**WORK INSTRUCTION**
Exact repetition of the data below is required.

Segment Start: EXERCISE DATA

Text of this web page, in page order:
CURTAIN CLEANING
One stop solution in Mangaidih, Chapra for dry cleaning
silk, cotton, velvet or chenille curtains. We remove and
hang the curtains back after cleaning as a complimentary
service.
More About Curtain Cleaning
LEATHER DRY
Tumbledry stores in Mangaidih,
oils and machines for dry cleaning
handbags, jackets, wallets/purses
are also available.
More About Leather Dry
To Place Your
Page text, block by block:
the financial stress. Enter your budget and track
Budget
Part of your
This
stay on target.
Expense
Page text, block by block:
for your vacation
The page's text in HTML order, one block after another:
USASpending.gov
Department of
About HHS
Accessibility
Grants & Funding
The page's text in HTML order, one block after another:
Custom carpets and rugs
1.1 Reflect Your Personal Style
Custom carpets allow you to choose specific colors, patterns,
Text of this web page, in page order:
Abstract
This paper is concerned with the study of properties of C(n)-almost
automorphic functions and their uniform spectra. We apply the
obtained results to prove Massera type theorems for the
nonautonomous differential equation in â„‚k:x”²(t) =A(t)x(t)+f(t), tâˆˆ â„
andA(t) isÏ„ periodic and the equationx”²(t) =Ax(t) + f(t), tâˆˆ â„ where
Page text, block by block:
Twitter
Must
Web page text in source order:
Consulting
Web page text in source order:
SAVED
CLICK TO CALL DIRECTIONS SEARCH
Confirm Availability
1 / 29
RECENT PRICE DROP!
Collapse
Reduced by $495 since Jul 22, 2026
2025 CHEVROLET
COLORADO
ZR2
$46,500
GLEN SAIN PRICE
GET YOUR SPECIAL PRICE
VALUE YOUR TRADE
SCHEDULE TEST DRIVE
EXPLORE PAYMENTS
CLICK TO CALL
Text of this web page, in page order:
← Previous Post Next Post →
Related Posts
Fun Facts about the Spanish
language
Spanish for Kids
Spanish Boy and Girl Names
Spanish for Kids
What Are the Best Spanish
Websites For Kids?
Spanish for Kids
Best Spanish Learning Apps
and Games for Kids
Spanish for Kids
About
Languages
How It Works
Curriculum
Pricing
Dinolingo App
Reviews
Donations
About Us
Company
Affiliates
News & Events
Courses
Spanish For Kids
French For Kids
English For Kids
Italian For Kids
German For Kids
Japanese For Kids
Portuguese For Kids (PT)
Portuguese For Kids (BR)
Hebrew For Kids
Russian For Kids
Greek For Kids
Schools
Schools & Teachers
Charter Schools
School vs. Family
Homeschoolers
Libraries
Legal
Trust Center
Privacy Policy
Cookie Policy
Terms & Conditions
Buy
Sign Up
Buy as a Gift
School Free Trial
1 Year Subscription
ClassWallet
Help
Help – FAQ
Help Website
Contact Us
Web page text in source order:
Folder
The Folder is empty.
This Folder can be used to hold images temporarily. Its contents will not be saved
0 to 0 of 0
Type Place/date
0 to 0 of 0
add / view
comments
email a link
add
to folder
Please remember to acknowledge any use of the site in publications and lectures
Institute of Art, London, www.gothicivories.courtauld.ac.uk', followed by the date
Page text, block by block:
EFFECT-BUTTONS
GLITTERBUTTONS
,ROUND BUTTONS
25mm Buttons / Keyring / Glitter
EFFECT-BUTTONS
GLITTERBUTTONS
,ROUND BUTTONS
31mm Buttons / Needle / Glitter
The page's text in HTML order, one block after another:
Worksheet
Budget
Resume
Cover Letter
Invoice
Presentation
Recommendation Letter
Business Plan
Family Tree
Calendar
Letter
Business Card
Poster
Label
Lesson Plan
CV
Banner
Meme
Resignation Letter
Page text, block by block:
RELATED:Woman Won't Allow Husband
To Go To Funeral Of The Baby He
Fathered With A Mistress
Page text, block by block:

Segment End: EXERCISE DATA

**RESULT BELOW**
Text of this web page, in page order:
CURTAIN CLEANING
One stop solution in Mangaidih, Chapra for dry cleaning
silk, cotton, velvet or chenille curtains. We remove and
hang the curtains back after cleaning as a complimentary
service.
More About Curtain Cleaning
LEATHER DRY
Tumbledry stores in Mangaidih,
oils and machines for dry cleaning
handbags, jackets, wallets/purses
are also available.
More About Leather Dry
To Place Your
Page text, block by block:
the financial stress. Enter your budget and track
Budget
Part of your
This
stay on target.
Expense
Page text, block by block:
for your vacation
The page's text in HTML order, one block after another:
USASpending.gov
Department of
About HHS
Accessibility
Grants & Funding
The page's text in HTML order, one block after another:
Custom carpets and rugs
1.1 Reflect Your Personal Style
Custom carpets allow you to choose specific colors, patterns,
Text of this web page, in page order:
Abstract
This paper is concerned with the study of properties of C(n)-almost
automorphic functions and their uniform spectra. We apply the
obtained results to prove Massera type theorems for the
nonautonomous differential equation in â„‚k:x”²(t) =A(t)x(t)+f(t), tâˆˆ â„
andA(t) isÏ„ periodic and the equationx”²(t) =Ax(t) + f(t), tâˆˆ â„ where
Page text, block by block:
Twitter
Must
Web page text in source order:
Consulting
Web page text in source order:
SAVED
CLICK TO CALL DIRECTIONS SEARCH
Confirm Availability
1 / 29
RECENT PRICE DROP!
Collapse
Reduced by $495 since Jul 22, 2026
2025 CHEVROLET
COLORADO
ZR2
$46,500
GLEN SAIN PRICE
GET YOUR SPECIAL PRICE
VALUE YOUR TRADE
SCHEDULE TEST DRIVE
EXPLORE PAYMENTS
CLICK TO CALL
Text of this web page, in page order:
← Previous Post Next Post →
Related Posts
Fun Facts about the Spanish
language
Spanish for Kids
Spanish Boy and Girl Names
Spanish for Kids
What Are the Best Spanish
Websites For Kids?
Spanish for Kids
Best Spanish Learning Apps
and Games for Kids
Spanish for Kids
About
Languages
How It Works
Curriculum
Pricing
Dinolingo App
Reviews
Donations
About Us
Company
Affiliates
News & Events
Courses
Spanish For Kids
French For Kids
English For Kids
Italian For Kids
German For Kids
Japanese For Kids
Portuguese For Kids (PT)
Portuguese For Kids (BR)
Hebrew For Kids
Russian For Kids
Greek For Kids
Schools
Schools & Teachers
Charter Schools
School vs. Family
Homeschoolers
Libraries
Legal
Trust Center
Privacy Policy
Cookie Policy
Terms & Conditions
Buy
Sign Up
Buy as a Gift
School Free Trial
1 Year Subscription
ClassWallet
Help
Help – FAQ
Help Website
Contact Us
Web page text in source order:
Folder
The Folder is empty.
This Folder can be used to hold images temporarily. Its contents will not be saved
0 to 0 of 0
Type Place/date
0 to 0 of 0
add / view
comments
email a link
add
to folder
Please remember to acknowledge any use of the site in publications and lectures
Institute of Art, London, www.gothicivories.courtauld.ac.uk', followed by the date
Page text, block by block:
EFFECT-BUTTONS
GLITTERBUTTONS
,ROUND BUTTONS
25mm Buttons / Keyring / Glitter
EFFECT-BUTTONS
GLITTERBUTTONS
,ROUND BUTTONS
31mm Buttons / Needle / Glitter
The page's text in HTML order, one block after another:
Worksheet
Budget
Resume
Cover Letter
Invoice
Presentation
Recommendation Letter
Business Plan
Family Tree
Calendar
Letter
Business Card
Poster
Label
Lesson Plan
CV
Banner
Meme
Resignation Letter
Page text, block by block:
RELATED:Woman Won't Allow Husband
To Go To Funeral Of The Baby He
Fathered With A Mistress
Page text, block by block:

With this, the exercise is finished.